[pypy-commit] pypy null_byte_after_str: Allocate all STRs (including prebuilt ones) with enough space for one

arigo pypy.commits at gmail.com
Fri Jul 29 12:12:04 EDT 2016


Author: Armin Rigo <arigo at tunes.org>
Branch: null_byte_after_str
Changeset: r85911:1abc2152f631
Date: 2016-07-29 18:06 +0200
http://bitbucket.org/pypy/pypy/changeset/1abc2152f631/

Log:	Allocate all STRs (including prebuilt ones) with enough space for
	one extra uninitialized character. Add
	rgc.ll_write_final_null_char() to write a NULL character there.

diff --git a/rpython/rlib/rgc.py b/rpython/rlib/rgc.py
--- a/rpython/rlib/rgc.py
+++ b/rpython/rlib/rgc.py
@@ -1268,3 +1268,23 @@
     ptr = lltype.direct_arrayitems(array)

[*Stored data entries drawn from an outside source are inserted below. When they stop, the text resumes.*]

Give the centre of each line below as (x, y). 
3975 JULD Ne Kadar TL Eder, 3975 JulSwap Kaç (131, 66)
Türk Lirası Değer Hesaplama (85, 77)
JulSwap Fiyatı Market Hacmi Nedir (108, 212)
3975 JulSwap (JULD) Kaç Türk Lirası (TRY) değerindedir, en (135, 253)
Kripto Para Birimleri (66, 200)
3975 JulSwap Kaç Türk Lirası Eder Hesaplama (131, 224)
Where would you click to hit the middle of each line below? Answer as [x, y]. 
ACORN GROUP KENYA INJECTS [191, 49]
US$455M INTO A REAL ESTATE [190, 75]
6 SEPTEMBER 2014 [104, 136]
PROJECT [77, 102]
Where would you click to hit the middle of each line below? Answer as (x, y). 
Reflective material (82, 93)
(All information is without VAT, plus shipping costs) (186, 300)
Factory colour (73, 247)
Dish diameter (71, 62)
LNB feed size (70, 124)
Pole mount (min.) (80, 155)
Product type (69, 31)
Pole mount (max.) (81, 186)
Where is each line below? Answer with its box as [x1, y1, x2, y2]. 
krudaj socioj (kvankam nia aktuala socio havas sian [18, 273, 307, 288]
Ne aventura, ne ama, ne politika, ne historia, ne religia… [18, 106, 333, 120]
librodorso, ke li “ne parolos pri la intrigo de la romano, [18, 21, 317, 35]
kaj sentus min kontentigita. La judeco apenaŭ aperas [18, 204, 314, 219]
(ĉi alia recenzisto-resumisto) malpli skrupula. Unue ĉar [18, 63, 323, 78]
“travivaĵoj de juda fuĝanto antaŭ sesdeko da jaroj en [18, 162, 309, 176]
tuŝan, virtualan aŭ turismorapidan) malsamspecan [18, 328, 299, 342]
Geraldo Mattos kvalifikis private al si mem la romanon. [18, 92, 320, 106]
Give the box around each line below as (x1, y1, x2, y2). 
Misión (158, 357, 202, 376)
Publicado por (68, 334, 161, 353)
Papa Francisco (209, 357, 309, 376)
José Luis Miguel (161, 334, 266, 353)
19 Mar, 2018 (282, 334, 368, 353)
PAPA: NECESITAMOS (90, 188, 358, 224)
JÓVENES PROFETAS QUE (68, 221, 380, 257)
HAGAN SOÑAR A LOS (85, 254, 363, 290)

     # ptr is a Ptr(FixedSizeArray(Char, 1)).  Cast it to a rffi.CCHARP
     return rffi.cast(rffi.CCHARP, ptr)
+
+ at jit.dont_look_inside
+ at no_collect
+ at specialize.ll()
+def ll_write_final_null_char(s):
+    """'s' is a low-level STR; writes a NULL character after all the
+    other characters in 's'.  Warning, this only works because of
+    the 'extra_item_after_alloc' hack inside the definition of STR.
+    """
+    PSTR = lltype.typeOf(s)
+    _check_final_null_char(PSTR)
+    # no GC operation here!
+    adr_s = llmemory.cast_ptr_to_adr(s)
+    adr_a = adr_s + llmemory.offsetof(PSTR.TO, 'chars')

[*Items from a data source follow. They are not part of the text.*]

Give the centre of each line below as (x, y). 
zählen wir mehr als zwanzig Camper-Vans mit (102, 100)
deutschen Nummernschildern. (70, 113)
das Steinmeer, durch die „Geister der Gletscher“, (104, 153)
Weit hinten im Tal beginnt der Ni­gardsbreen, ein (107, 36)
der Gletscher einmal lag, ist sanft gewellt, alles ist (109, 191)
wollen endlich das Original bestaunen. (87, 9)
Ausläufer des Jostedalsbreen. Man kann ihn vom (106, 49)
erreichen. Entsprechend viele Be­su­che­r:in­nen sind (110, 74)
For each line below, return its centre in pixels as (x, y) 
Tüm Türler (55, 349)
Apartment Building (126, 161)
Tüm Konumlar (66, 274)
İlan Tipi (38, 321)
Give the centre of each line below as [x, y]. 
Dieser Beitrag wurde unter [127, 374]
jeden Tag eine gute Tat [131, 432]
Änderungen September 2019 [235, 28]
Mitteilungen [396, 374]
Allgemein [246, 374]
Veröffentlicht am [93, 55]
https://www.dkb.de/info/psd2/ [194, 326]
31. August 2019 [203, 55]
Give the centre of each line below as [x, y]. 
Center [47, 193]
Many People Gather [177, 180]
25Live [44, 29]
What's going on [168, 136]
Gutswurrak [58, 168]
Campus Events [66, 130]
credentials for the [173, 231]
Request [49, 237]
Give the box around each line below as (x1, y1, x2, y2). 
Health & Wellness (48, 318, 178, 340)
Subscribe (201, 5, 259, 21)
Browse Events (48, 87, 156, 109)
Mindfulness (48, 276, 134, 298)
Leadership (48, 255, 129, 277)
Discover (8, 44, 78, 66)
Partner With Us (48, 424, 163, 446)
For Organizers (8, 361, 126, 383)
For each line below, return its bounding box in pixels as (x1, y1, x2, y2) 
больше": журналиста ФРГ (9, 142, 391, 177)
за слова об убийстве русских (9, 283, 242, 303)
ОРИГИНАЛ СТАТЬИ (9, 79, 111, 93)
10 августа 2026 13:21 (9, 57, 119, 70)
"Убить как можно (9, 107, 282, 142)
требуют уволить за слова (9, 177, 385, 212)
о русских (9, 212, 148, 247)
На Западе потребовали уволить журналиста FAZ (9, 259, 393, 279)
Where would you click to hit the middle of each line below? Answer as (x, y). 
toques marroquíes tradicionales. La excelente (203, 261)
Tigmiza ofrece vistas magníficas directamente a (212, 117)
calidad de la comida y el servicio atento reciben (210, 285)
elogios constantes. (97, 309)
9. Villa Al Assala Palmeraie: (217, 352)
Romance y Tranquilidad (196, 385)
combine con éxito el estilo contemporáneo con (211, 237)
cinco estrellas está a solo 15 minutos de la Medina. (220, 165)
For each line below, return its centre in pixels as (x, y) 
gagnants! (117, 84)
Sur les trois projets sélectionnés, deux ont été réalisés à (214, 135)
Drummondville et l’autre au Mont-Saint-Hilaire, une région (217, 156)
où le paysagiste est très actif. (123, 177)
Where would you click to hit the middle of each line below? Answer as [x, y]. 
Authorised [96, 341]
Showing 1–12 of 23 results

+    adr_a += llmemory.itemoffsetof(PSTR.TO.chars, 0)
+    adr_a.char[len(s.chars)] = '\x00'
+
+ at specialize.memo()
+def _check_final_null_char(PSTR):
+    assert PSTR.TO.chars._hints.get('extra_item_after_alloc', 0) == 1
diff --git a/rpython/rtyper/lltypesystem/llmemory.py b/rpython/rtyper/lltypesystem/llmemory.py
--- a/rpython/rtyper/lltypesystem/llmemory.py
+++ b/rpython/rtyper/lltypesystem/llmemory.py
@@ -390,11 +390,23 @@
     else:
         raise Exception("don't know how to take the size of a %r"%TYPE)
 
+ at specialize.memo()
+def extra_item_after_alloc(ARRAY):
+    assert isinstance(ARRAY, lltype.Array)
+    return ARRAY._hints.get('extra_item_after_alloc', 0)
+
 @specialize.arg(0)
 def sizeof(TYPE, n=None):
+    """Return the symbolic size of TYPE.

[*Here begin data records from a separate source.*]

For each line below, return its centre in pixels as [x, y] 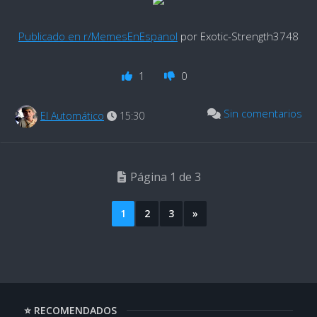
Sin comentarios [263, 113]
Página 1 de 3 [165, 177]
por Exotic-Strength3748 [238, 36]
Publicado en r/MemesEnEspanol [98, 36]
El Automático [72, 115]
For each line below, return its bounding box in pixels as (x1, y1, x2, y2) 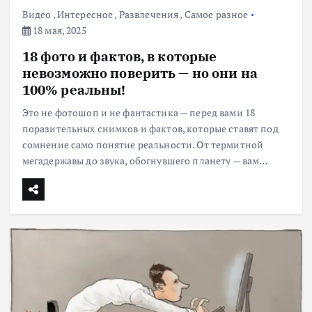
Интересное (56, 7, 114, 21)
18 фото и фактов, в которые (22, 47, 217, 65)
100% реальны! (22, 80, 126, 98)
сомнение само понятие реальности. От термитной (22, 137, 264, 151)
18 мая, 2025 (30, 23, 86, 37)
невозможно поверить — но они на (22, 63, 258, 81)
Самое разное (184, 7, 249, 21)
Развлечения (118, 7, 179, 21)
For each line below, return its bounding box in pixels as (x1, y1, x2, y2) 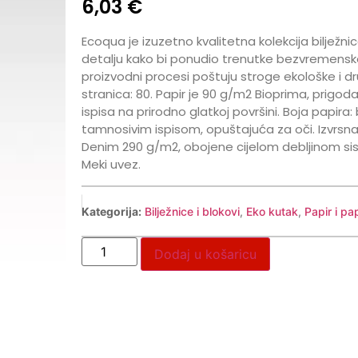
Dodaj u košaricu (153, 245, 257, 262)
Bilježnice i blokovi (144, 204, 240, 218)
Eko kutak (245, 204, 298, 218)
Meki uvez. (81, 156, 141, 173)
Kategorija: (81, 204, 141, 218)
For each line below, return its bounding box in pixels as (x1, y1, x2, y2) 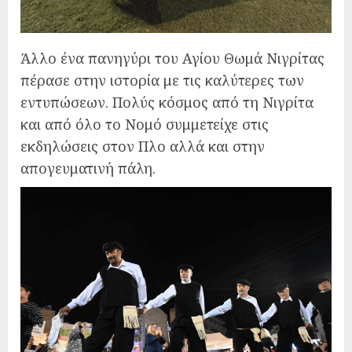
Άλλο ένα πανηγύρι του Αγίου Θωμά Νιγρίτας (20, 48, 324, 68)
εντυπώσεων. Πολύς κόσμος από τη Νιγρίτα (20, 92, 313, 112)
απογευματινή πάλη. (20, 158, 156, 178)
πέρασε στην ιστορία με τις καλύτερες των (20, 70, 304, 90)
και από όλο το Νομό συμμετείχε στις (20, 114, 269, 134)
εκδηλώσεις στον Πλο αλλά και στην (20, 136, 265, 156)
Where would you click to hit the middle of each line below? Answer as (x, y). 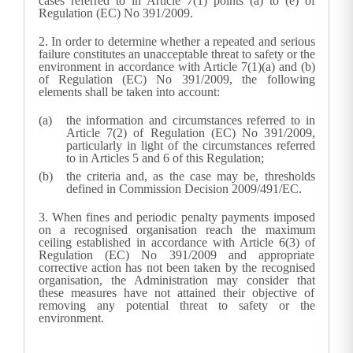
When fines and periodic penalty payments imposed (183, 217)
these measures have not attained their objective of (176, 293)
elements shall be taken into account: (129, 92)
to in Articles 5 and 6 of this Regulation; (165, 158)
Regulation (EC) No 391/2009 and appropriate (176, 255)
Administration (175, 281)
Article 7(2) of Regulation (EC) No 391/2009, (190, 133)
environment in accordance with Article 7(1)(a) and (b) (176, 67)
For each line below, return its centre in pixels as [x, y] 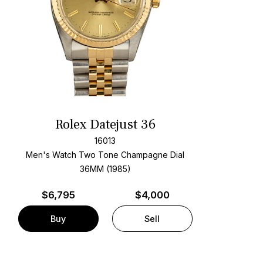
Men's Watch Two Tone [73, 155]
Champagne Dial [153, 155]
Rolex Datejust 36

+    For a Struct with no varsized part, it must be called with n=None.
+    For an Array or a Struct with a varsized part, it is the number of items.
+    There is a special case to return 1 more than requested if the array
+    has the hint 'extra_item_after_alloc' set to 1.
+    """
     if n is None:
         return _sizeof_none(TYPE)
     elif isinstance(TYPE, lltype.Array):
+        n += extra_item_after_alloc(TYPE)
         return itemoffsetof(TYPE) + _sizeof_none(TYPE.OF) * n
     else:
         return _sizeof_int(TYPE, n)
diff --git a/rpython/rtyper/lltypesystem/rstr.py b/rpython/rtyper/lltypesystem/rstr.py
--- a/rpython/rtyper/lltypesystem/rstr.py
+++ b/rpython/rtyper/lltypesystem/rstr.py
@@ -1238,7 +1238,8 @@
 # ____________________________________________________________
 
 STR.become(GcStruct('rpy_string', ('hash',  Signed),
-                    ('chars', Array(Char, hints={'immutable': True})),
+                    ('chars', Array(Char, hints={'immutable': True,
+                                    'extra_item_after_alloc': 1})),
                     adtmeths={'malloc' : staticAdtMethod(mallocstr),
                               'empty'  : staticAdtMethod(emptystrfun),
                               'copy_contents' : staticAdtMethod(copy_string_contents),
diff --git a/rpython/translator/c/node.py b/rpython/translator/c/node.py
--- a/rpython/translator/c/node.py
+++ b/rpython/translator/c/node.py
@@ -253,8 +253,11 @@
             yield '\t' + cdecl(typename, fname) + ';'
         if not self.ARRAY._hints.get('nolength', False):
             yield '\tlong length;'
+        varlength = self.varlength
+        if varlength is not None:
+            varlength += self.ARRAY._hints.get('extra_item_after_alloc', 0)
         line = '%s;' % cdecl(self.itemtypename,
-                             'items[%s]' % deflength(self.varlength))
+                             'items[%s]' % deflength(varlength))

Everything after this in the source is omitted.